= Ngoc Lu drum =

The Ngoc Lu drum is regarded as one of the most important and prominent artifacts of the Dong Son culture of the Bronze Age, a civilisation that flourished in around the 2nd to 3rd century BC in the Red River Delta of Vietnam. The high level of importance placed on it by historians and archaeologists is due to its well preserved and richly decorated nature. The Ngoc Lu drum is the first artifact on the list of 30 items recognised as National Treasures of Vietnam for the first time in 2012.

Ngoc Lu bronze drum's surface, Vietnam

==Discovery==

The drum was accidentally discovered in 1893 in Hà Nam Province, southeast of Hanoi, by workers building a dike, rather than during a planned expedition. The drum was named after the Confucian name of the village where it was found, Ngọc Lũ (Sino-Vietnamese 玉缕, vernacular tên chữ name Làng Chủ) in Bình Lục District.

==The drum==
In contrast to most other drums of the Dong Son, the tympanum bears three concentric panels, which depict animals or humans, interleaved with bands of geometric or circular patterns. The innermost panel appears to be a self-referencing depiction, as it is decorated with pictures of humans who appear to be performing a ceremony involving the drums themselves. Other musical instruments and rice growing and harvesting activities are also shown. The two outer panels are decorated with scenes of deer, hornbills and crane egrets.

The inner panel repeats itself, despite the presence of minor variations. The scenes are the subject of multiple interpretations, but a prominent motif is that of a row of figures who appear to be male. They are plumed, and led by a man holding a spear that is directed towards the ground. He is followed in the line by five more men, at least two of whom appear to playing musical instruments. One appears to be playing a khen and either cymbals or bells, while another holds a wand-like object in his left hand. The men are wearing a type of kilt and highly feathered headgear, which includes a figure in the shape of a bird's head.

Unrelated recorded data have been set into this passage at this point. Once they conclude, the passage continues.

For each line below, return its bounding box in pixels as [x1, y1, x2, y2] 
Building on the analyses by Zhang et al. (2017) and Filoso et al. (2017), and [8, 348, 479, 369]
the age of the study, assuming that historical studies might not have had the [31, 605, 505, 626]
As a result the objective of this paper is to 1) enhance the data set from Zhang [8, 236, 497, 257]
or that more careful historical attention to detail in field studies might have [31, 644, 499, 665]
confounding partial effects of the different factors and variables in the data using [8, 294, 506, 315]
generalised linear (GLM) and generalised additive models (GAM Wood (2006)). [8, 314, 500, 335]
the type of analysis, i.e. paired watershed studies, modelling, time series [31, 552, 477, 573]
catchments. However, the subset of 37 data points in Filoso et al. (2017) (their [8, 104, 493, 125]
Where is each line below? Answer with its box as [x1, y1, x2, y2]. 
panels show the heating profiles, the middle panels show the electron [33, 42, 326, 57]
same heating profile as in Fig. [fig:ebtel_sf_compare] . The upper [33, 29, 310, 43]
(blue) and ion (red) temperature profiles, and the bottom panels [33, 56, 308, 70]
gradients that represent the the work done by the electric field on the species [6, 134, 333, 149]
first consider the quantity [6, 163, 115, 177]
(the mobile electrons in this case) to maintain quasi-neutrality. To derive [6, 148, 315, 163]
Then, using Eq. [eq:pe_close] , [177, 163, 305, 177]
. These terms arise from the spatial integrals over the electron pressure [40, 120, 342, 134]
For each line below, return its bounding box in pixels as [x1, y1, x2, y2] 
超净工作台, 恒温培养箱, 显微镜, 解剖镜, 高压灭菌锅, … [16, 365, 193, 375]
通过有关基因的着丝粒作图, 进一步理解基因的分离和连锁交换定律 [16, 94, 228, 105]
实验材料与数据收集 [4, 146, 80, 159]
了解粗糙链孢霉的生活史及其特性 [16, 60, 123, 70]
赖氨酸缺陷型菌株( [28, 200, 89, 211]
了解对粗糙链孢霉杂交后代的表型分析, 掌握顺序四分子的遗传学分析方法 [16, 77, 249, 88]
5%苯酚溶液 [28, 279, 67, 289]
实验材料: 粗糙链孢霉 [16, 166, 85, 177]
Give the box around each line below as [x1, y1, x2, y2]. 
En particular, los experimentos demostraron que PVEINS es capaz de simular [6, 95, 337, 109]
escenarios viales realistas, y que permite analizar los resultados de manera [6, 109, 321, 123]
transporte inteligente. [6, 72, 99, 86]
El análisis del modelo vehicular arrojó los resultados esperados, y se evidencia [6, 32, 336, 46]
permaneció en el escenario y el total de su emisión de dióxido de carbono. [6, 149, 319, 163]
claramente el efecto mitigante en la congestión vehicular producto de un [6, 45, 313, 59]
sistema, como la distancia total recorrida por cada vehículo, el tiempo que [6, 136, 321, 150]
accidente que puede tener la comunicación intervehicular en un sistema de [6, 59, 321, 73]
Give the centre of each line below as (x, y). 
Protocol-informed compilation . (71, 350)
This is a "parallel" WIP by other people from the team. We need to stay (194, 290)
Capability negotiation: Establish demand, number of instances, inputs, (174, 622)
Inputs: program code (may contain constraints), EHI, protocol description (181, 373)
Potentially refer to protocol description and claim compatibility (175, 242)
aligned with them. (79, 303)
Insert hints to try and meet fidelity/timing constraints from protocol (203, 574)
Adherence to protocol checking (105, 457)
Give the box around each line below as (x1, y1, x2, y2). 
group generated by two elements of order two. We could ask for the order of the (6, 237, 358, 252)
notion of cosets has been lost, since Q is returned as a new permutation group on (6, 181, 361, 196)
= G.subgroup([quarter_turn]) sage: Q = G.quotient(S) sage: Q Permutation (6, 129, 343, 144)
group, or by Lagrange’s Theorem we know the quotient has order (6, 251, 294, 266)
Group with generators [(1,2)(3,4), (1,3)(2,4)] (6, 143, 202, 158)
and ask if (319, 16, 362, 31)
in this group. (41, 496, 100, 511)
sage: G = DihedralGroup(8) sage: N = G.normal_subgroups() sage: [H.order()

Ngoc Lu bronze drum's surface (Image), Vietnam

Ahead of the leader, there is some sort of a structure that is supported by stilts with either decorated timber walls or some sort of streamers held at the eaves. A board of gongs is being percussed by a person wearing a kilt, but is not wearing a feathered headdress. Three people depicted beyond the house also do not have any headwear, with two having long hair and another with bun-tied hair. Two of the people are depicted threshing rice with a pole ornamented with feathers, while the other is shooing away a hornbill. A house is depicted beyond them which has decorated posts erected at a sharp angle, close to vertical, which is decorated with what appears to be feathers or streamers. The ends of the gables are further decorated with birds' heads. There are three people depicted inside the house, possibly playing percussion instruments.

There is also a scene where one standing person and three seated people are brandishing long poles that appear to be used to strike a row of drums placed in front of them. This scene is repeated with a few variations. In one scene the drums are all of identical size, while in the others their sizes are sequenced. One percussionist uses one striking device, while another uses two for each hand. There are further variations of this scene with seated and standing percussionists.

Archaeologists are agreed that the scene is likely to depict a festival or ritual of some kind, with the musicians appearing to be part of a parade. The feathered men contrast with those depicted in the house, who have unkempt hair and appear to be female. The decoration on the mantle of the drum depicts plumed warriors in a procession of elegant pirogues with decorated timbers. Birds' heads are found on their headgear, the ends of their water transport vessels and even the rudder.